One long held view in disability studies is that the industrial revolution and factory labor created disability. Bodies had to fit the factories. Broken bodies were useless. Enter asylums for warehousing the cripples.
The biggest problem with this is its essentialism. Bodies drift in and out of public space, or to put it another way, whatever we mean by private space was always disabled. Maternity space, death bed space, sick room space, blind space, deaf space, lame space, autistic spaces—all were nearly permanent, atavistic, dating back to the origins of humankind. Reading the ancient genome we see astonishing numbers of disabled. They were our forebears. Our brothers and sisters. They lived together. Personal space, tribal space, was always disability space.
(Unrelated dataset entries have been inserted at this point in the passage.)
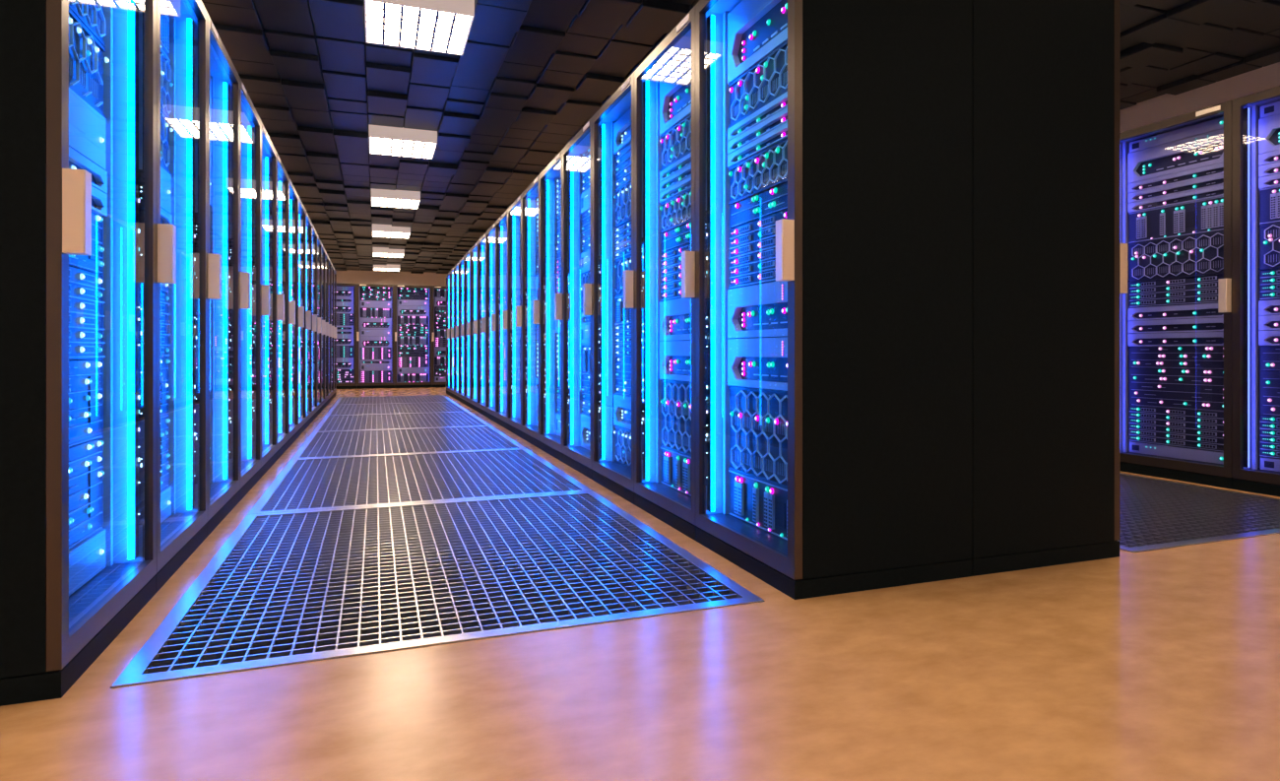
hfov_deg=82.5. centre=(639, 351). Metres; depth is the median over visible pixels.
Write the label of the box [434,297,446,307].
server
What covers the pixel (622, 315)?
server
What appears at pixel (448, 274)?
rack
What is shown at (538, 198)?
server
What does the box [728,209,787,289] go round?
server
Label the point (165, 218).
server
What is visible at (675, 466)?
server
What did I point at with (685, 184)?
server
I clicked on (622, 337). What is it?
server
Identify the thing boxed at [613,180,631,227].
server
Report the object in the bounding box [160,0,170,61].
server
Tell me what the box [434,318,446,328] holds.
server
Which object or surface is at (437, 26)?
ceiling light
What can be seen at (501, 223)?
rack
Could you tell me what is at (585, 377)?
server
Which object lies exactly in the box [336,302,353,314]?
server
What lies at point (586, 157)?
server
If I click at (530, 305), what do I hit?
rack
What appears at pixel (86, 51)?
server
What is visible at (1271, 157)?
server
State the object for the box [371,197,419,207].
diffuser
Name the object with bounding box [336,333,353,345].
server
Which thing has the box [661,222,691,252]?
server
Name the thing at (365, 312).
server
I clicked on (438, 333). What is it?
server
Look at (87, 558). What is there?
server
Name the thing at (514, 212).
rack
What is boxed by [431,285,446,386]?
rack
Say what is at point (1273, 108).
server
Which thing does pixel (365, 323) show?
server
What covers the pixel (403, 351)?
server
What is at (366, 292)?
server
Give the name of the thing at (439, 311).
server
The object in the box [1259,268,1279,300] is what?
server
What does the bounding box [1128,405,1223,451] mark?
server
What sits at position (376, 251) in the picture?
ceiling light
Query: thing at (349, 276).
wall
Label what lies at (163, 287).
server
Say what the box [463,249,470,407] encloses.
rack
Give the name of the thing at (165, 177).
server
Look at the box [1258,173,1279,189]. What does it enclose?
server
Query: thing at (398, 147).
diffuser
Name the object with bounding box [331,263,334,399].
rack
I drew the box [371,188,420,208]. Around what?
ceiling light
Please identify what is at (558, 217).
server
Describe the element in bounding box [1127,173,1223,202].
server
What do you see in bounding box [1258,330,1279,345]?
server
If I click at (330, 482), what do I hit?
floor grate
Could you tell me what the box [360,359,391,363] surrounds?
server
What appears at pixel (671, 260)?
server
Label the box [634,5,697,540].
rack
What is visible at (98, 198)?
server
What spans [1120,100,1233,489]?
rack
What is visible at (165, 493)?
server
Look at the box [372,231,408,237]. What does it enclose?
diffuser
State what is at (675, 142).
server
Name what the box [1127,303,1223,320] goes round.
server
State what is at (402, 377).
server
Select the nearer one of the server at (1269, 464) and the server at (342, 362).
the server at (1269, 464)
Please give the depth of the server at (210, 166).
3.85 m
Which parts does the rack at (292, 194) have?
handle, glass pane
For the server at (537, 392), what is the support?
in the rack at (530, 305)
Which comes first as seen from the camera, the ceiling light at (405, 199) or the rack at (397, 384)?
the ceiling light at (405, 199)
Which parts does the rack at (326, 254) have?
glass pane, handle
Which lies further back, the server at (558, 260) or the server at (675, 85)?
the server at (558, 260)
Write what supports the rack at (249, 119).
on the floor
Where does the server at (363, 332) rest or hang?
in the rack at (359, 385)
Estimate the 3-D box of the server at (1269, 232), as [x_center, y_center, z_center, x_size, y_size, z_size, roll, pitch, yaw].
[3.992,-0.618,4.093,0.470,0.268,0.660,0,0,-20]
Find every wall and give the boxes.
[335,269,447,286]
[1120,62,1279,132]
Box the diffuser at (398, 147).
[370,137,435,157]
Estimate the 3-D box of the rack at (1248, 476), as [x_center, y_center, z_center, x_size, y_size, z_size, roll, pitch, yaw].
[3.996,-0.340,4.095,0.794,2.320,0.797,0,0,-20]
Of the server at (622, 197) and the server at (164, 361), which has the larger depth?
the server at (622, 197)
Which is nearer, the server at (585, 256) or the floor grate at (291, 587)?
the floor grate at (291, 587)
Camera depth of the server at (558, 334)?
6.06 m
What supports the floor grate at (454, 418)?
in the floor
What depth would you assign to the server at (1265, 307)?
4.28 m
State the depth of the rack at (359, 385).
16.32 m
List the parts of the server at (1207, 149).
slot trim
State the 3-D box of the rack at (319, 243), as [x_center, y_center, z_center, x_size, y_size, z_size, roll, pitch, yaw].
[-4.559,-0.340,9.506,0.794,2.320,0.797,0,0,-20]
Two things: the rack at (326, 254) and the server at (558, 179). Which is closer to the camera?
the server at (558, 179)
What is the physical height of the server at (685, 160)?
0.052 m
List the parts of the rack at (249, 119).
handle
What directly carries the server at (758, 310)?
in the rack at (874, 244)
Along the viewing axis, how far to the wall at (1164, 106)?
7.06 m
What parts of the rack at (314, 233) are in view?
handle
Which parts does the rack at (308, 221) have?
glass pane, handle
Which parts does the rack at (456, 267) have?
handle
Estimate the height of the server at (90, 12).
0.249 m
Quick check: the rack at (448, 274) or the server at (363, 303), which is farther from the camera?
the server at (363, 303)
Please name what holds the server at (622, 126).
in the rack at (613, 476)
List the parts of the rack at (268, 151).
handle
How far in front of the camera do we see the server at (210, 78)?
3.85 m
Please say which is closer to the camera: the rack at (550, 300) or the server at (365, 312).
the rack at (550, 300)
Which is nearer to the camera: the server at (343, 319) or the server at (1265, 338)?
the server at (1265, 338)
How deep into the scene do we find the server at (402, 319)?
16.66 m
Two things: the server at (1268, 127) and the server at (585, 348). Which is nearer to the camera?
the server at (1268, 127)
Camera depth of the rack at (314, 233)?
9.01 m
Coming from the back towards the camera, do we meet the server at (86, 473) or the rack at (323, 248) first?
the rack at (323, 248)
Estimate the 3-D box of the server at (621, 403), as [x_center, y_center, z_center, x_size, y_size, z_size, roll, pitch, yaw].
[0.160,0.367,4.408,0.462,0.192,0.660,0,0,-20]
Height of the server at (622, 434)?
0.230 m
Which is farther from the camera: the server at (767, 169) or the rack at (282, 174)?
the rack at (282, 174)
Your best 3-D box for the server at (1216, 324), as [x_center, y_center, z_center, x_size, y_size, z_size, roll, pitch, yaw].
[3.724,-0.169,4.847,0.460,0.086,0.660,0,0,-20]
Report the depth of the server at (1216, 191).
4.78 m
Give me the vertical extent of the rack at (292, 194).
2.320 m
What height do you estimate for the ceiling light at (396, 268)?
0.149 m
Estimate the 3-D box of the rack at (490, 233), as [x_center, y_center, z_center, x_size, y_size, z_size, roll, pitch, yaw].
[-1.474,-0.340,8.921,0.794,2.320,0.797,0,0,-20]
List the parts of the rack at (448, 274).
glass pane, handle
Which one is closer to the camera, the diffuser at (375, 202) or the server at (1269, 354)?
the server at (1269, 354)
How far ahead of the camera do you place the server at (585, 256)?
5.27 m
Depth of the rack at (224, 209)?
3.93 m
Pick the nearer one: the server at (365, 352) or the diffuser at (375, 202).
the diffuser at (375, 202)
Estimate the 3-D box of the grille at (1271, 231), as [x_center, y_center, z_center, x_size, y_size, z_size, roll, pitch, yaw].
[3.784,-0.617,4.026,0.012,0.244,0.589,0,0,-20]
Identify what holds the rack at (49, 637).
on the floor
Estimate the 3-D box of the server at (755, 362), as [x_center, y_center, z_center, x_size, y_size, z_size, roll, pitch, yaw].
[0.705,0.045,2.903,0.463,0.198,0.660,0,0,-20]
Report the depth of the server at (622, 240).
4.48 m
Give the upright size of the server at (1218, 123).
0.070 m
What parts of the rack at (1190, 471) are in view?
name plate, handle
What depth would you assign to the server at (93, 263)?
2.29 m
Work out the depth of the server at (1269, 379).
4.28 m
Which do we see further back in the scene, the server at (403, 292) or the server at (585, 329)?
the server at (403, 292)
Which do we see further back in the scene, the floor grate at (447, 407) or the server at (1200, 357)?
the floor grate at (447, 407)
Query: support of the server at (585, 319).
in the rack at (577, 457)
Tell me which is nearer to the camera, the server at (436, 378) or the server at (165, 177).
the server at (165, 177)
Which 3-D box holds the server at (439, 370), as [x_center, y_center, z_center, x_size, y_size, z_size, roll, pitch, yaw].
[-4.501,0.440,17.137,0.661,0.255,0.473,0,0,-20]
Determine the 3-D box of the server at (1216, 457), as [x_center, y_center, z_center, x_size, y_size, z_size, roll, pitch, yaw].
[3.720,0.662,4.846,0.469,0.070,0.660,0,0,-20]
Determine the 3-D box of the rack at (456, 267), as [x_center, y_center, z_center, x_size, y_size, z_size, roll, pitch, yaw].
[-2.835,-0.340,12.682,0.794,2.320,0.797,0,0,-20]
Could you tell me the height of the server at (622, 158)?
0.230 m
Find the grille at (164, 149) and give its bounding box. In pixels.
[160,115,169,167]
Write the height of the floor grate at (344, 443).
0.035 m
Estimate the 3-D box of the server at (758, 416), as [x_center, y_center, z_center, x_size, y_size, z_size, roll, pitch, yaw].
[0.701,0.327,2.902,0.470,0.358,0.660,0,0,-20]
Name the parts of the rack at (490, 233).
handle
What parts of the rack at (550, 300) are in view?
handle
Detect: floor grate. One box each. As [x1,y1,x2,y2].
[111,491,764,688]
[248,448,592,513]
[291,425,525,458]
[312,411,490,432]
[325,401,468,415]
[333,394,453,404]
[1117,472,1279,552]
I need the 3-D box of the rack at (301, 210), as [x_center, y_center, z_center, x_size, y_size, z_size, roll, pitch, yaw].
[-3.742,-0.340,7.249,0.794,2.320,0.797,0,0,-20]
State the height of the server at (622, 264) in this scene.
0.230 m
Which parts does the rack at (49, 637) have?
handle, door
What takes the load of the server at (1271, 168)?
in the rack at (1248, 476)
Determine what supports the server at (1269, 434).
in the rack at (1248, 476)
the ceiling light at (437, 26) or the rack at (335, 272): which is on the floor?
the rack at (335, 272)
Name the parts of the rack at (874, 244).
door, handle
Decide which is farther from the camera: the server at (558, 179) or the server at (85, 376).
the server at (558, 179)
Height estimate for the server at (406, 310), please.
0.221 m
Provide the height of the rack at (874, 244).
2.320 m
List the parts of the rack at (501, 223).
handle
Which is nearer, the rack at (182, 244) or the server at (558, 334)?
the rack at (182, 244)
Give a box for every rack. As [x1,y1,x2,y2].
[0,0,156,705]
[155,0,207,591]
[206,13,239,535]
[239,76,260,501]
[260,121,276,477]
[275,152,288,459]
[288,176,298,447]
[298,195,306,436]
[305,211,312,428]
[312,224,317,421]
[317,234,321,415]
[321,244,325,410]
[324,250,328,406]
[328,257,331,402]
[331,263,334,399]
[333,267,336,396]
[336,283,356,388]
[356,283,394,388]
[394,284,431,387]
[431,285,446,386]
[446,271,449,394]
[449,267,453,397]
[453,261,458,400]
[458,256,463,403]
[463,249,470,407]
[470,242,477,411]
[477,233,485,416]
[485,222,496,422]
[495,209,507,429]
[507,193,521,438]
[521,174,539,447]
[539,149,563,461]
[562,118,593,479]
[591,71,635,504]
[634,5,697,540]
[695,0,972,599]
[970,0,1127,575]
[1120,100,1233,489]
[1231,85,1279,496]
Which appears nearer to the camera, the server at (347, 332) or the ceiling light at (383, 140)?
the ceiling light at (383, 140)
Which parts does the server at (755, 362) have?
slot trim
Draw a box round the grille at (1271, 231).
[1264,224,1279,266]
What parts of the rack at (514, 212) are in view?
handle
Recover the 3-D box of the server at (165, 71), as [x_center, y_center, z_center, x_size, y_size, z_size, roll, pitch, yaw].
[-2.105,-1.113,2.737,0.468,0.249,0.660,0,0,-20]
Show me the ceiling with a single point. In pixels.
(530, 75)
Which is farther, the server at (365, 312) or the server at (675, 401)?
the server at (365, 312)
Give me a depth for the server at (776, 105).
2.90 m
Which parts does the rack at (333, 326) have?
glass pane, door, handle
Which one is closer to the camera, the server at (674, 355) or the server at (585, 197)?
the server at (674, 355)
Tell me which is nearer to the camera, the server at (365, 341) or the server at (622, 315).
the server at (622, 315)
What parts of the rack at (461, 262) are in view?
handle
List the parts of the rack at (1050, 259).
door, handle
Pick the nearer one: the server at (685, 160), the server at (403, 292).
the server at (685, 160)
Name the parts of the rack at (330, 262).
glass pane, handle
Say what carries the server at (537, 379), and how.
in the rack at (530, 305)
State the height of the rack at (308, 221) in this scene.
2.320 m
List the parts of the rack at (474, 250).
glass pane, handle
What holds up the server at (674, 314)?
in the rack at (670, 505)
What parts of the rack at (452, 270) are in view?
handle
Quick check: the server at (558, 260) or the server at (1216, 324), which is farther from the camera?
the server at (558, 260)
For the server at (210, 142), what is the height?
0.124 m
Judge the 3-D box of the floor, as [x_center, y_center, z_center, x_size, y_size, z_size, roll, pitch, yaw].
[-2.505,0.995,10.739,12.400,0.350,27.900,0,0,-20]
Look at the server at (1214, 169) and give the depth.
4.77 m
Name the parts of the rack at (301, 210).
handle, glass pane
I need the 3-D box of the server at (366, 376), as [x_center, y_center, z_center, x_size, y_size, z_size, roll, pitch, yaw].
[-6.008,0.564,16.596,0.660,0.265,0.464,0,0,-20]
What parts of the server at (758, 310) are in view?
slot trim
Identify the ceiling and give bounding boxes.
[201,0,1279,273]
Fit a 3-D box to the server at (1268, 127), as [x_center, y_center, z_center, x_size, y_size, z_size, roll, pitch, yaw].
[3.995,-1.274,4.095,0.463,0.206,0.660,0,0,-20]
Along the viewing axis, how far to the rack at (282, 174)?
5.89 m
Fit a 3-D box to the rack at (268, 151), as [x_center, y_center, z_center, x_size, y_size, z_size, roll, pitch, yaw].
[-2.925,-0.340,4.992,0.794,2.320,0.797,0,0,-20]
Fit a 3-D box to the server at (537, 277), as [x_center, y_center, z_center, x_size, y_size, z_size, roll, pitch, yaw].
[-0.657,-0.550,6.664,0.463,0.322,0.660,0,0,-20]
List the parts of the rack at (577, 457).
name plate, handle
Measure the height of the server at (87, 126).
0.165 m
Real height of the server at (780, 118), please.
0.052 m
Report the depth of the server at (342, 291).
16.18 m
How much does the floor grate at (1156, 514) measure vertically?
0.035 m
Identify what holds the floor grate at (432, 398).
in the floor
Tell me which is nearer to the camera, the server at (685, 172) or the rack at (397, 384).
the server at (685, 172)
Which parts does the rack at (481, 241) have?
handle
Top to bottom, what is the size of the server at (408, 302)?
0.132 m
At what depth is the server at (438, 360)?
16.87 m
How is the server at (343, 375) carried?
in the rack at (339, 385)
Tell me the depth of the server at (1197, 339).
4.79 m
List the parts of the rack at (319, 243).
glass pane, handle
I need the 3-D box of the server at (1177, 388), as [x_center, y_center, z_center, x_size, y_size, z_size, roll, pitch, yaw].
[3.725,0.243,4.847,0.460,0.258,0.660,0,0,-20]
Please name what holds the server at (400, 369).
in the rack at (397, 384)
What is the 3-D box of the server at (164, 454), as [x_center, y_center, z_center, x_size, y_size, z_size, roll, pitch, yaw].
[-2.110,0.425,2.735,0.458,0.291,0.660,0,0,-20]
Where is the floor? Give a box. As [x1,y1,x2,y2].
[0,386,1279,780]
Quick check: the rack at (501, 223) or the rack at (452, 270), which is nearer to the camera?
the rack at (501, 223)
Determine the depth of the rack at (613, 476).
4.63 m
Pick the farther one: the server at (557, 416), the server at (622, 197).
the server at (557, 416)
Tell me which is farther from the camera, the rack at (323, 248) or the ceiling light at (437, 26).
the rack at (323, 248)
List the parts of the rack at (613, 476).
name plate, handle
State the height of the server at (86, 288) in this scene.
0.270 m
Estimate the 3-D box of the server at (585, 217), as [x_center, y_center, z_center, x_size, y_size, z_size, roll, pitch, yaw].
[-0.110,-0.869,5.161,0.458,0.286,0.660,0,0,-20]
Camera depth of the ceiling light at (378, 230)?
15.06 m
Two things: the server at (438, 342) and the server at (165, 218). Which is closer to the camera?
the server at (165, 218)
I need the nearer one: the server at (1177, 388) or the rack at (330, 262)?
the server at (1177, 388)
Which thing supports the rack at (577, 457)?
on the floor
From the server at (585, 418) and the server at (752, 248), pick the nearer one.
the server at (752, 248)
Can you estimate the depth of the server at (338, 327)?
16.17 m
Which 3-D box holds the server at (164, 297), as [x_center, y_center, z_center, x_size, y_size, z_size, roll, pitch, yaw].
[-2.109,-0.112,2.735,0.459,0.270,0.660,0,0,-20]
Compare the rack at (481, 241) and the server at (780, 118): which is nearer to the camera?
the server at (780, 118)
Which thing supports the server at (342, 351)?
in the rack at (339, 385)
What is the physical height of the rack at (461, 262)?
2.320 m
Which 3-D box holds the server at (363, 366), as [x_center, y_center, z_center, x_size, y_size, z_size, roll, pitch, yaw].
[-6.006,0.353,16.592,0.660,0.150,0.472,0,0,-20]
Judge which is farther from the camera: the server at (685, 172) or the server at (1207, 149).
the server at (1207, 149)
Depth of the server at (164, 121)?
3.04 m
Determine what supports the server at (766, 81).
in the rack at (874, 244)
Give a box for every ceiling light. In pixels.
[364,0,474,55]
[368,124,437,159]
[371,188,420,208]
[372,223,410,238]
[372,247,404,257]
[373,263,399,271]
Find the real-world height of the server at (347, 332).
0.092 m
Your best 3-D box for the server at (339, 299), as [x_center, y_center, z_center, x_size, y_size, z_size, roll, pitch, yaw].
[-6.761,-1.146,16.326,0.660,0.092,0.460,0,0,-20]
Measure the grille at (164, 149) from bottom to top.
0.204 m
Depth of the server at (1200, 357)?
4.77 m
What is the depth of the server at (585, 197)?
5.27 m
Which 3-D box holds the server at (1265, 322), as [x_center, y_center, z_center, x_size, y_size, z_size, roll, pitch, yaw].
[3.997,-0.169,4.095,0.460,0.086,0.660,0,0,-20]
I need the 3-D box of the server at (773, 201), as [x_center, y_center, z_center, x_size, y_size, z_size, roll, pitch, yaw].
[0.706,-0.578,2.904,0.460,0.097,0.660,0,0,-20]
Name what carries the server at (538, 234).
in the rack at (530, 305)
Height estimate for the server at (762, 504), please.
0.187 m
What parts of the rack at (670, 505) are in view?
name plate, handle
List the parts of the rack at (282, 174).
handle, glass pane
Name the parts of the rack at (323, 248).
glass pane, handle
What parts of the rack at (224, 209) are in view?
name plate, handle
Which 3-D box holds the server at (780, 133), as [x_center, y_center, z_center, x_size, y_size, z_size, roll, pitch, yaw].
[0.706,-0.818,2.904,0.460,0.052,0.660,0,0,-20]
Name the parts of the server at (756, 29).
slot trim
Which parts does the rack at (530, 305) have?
handle
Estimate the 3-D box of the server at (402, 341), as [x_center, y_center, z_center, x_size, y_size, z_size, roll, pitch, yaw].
[-5.256,-0.245,16.869,0.660,0.201,0.463,0,0,-20]
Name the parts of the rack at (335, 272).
glass pane
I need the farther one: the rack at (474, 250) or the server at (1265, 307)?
the rack at (474, 250)
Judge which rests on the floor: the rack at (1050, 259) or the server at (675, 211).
the rack at (1050, 259)
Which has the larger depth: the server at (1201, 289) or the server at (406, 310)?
the server at (406, 310)
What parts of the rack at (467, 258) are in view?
glass pane, handle
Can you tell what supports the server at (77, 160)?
in the rack at (49, 637)
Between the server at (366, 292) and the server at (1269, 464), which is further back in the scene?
the server at (366, 292)
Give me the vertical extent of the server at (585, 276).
0.286 m
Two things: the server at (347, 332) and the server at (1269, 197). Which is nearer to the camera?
the server at (1269, 197)
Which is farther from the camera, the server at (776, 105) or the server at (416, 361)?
the server at (416, 361)
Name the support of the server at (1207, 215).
in the rack at (1190, 471)
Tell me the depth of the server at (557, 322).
6.10 m
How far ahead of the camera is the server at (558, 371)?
6.08 m
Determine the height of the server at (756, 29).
0.298 m
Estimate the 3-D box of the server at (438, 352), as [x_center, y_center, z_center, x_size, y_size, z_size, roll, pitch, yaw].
[-4.503,0.008,17.141,0.660,0.212,0.464,0,0,-20]
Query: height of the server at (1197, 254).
0.268 m
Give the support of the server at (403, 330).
in the rack at (397, 384)
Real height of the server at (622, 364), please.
0.230 m
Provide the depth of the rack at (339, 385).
16.12 m
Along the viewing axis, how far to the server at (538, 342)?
6.83 m
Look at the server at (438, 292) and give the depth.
16.86 m
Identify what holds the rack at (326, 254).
on the floor
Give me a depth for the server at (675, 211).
3.69 m
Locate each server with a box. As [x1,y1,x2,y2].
[68,0,107,47]
[68,7,108,118]
[68,87,105,169]
[68,146,107,192]
[68,211,104,274]
[68,265,104,359]
[68,359,102,447]
[68,438,104,549]
[68,528,105,595]
[91,186,107,216]
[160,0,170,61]
[160,49,172,120]
[160,110,172,174]
[160,166,171,213]
[160,207,171,224]
[160,283,168,293]
[160,291,170,357]
[160,357,170,418]
[160,416,170,490]
[160,485,171,522]
[209,77,211,142]
[209,141,211,166]
[209,166,210,204]
[336,285,353,298]
[336,297,353,302]
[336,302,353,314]
[336,313,353,325]
[336,325,353,329]
[336,329,353,334]
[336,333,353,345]
[336,345,353,357]
[336,357,353,369]
[336,369,353,383]
[360,286,391,301]
[360,300,391,308]
[360,307,391,318]
[360,318,391,329]
[360,328,391,336]
[360,335,391,347]
[360,347,391,359]
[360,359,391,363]
[360,363,391,370]
[360,370,391,383]
[397,287,428,300]
[397,299,428,306]
[397,305,428,316]
[397,315,428,324]
[397,323,428,336]
[397,336,428,345]
[397,345,428,357]
[397,356,428,367]
[397,367,428,373]
[397,373,428,382]
[434,288,446,297]
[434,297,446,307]
[434,306,446,318]
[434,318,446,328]
[434,328,446,337]
[434,337,446,347]
[434,347,446,356]
[434,356,446,365]
[434,365,446,376]
[434,376,446,382]
[535,275,538,300]
[535,378,538,390]
[535,390,538,426]
[536,197,538,234]
[536,234,538,275]
[536,341,538,378]
[555,320,560,332]
[555,413,560,436]
[556,177,560,216]
[556,215,560,259]
[556,258,560,292]
[556,332,560,370]
[556,370,560,413]
[580,188,589,214]
[580,250,589,272]
[580,270,589,312]
[580,312,589,324]
[580,323,589,344]
[580,344,589,375]
[580,413,589,449]
[581,148,589,193]
[581,209,589,253]
[581,374,589,415]
[613,107,631,154]
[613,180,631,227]
[613,393,631,429]
[613,424,631,468]
[614,220,631,259]
[614,254,631,297]
[614,295,631,324]
[614,322,631,357]
[615,142,631,190]
[615,357,631,395]
[659,50,691,135]
[659,152,691,182]
[659,164,691,191]
[659,176,691,202]
[659,188,691,233]
[659,297,691,340]
[659,340,691,381]
[660,113,691,171]
[660,243,691,301]
[660,379,691,456]
[660,447,691,496]
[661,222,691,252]
[727,0,787,83]
[727,91,787,141]
[727,106,787,154]
[727,122,787,167]
[727,281,787,338]
[727,336,787,390]
[728,40,787,127]
[728,137,787,204]
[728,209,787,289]
[728,385,787,488]
[728,469,787,540]
[730,182,787,228]
[1127,128,1223,183]
[1127,162,1223,192]
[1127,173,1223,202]
[1127,185,1223,212]
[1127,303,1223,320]
[1127,317,1223,333]
[1127,331,1223,346]
[1128,195,1223,243]
[1128,229,1223,282]
[1128,273,1223,308]
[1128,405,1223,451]
[1129,116,1223,153]
[1129,346,1223,369]
[1129,367,1223,411]
[1129,441,1223,464]
[1258,114,1279,154]
[1258,149,1279,165]
[1258,161,1279,177]
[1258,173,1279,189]
[1258,299,1279,315]
[1258,315,1279,330]
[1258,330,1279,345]
[1259,186,1279,224]
[1259,221,1279,269]
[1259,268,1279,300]
[1259,414,1279,458]
[1260,101,1279,119]
[1260,345,1279,370]
[1260,370,1279,415]
[1260,456,1279,471]
This means that industrial space, capitalist space is a perversion of human geography in which the disabled are stigmatized. If there could be a slogan for this it would be: “Don’t stay home with your crippled brother/mother/father/sister….come on down to the factory and throw away your heart for money.” Another way to say it is: “Novelty beats traditional suffering.”
You can get away with a view like this if you believe in the accumulation of capital.
You can get away with a view like this if you believe in Marx.
You cannot get away with “novelty beats traditional suffering” if you acknowledge suffering.
The man from Porlock is here. My doorbell is ringing.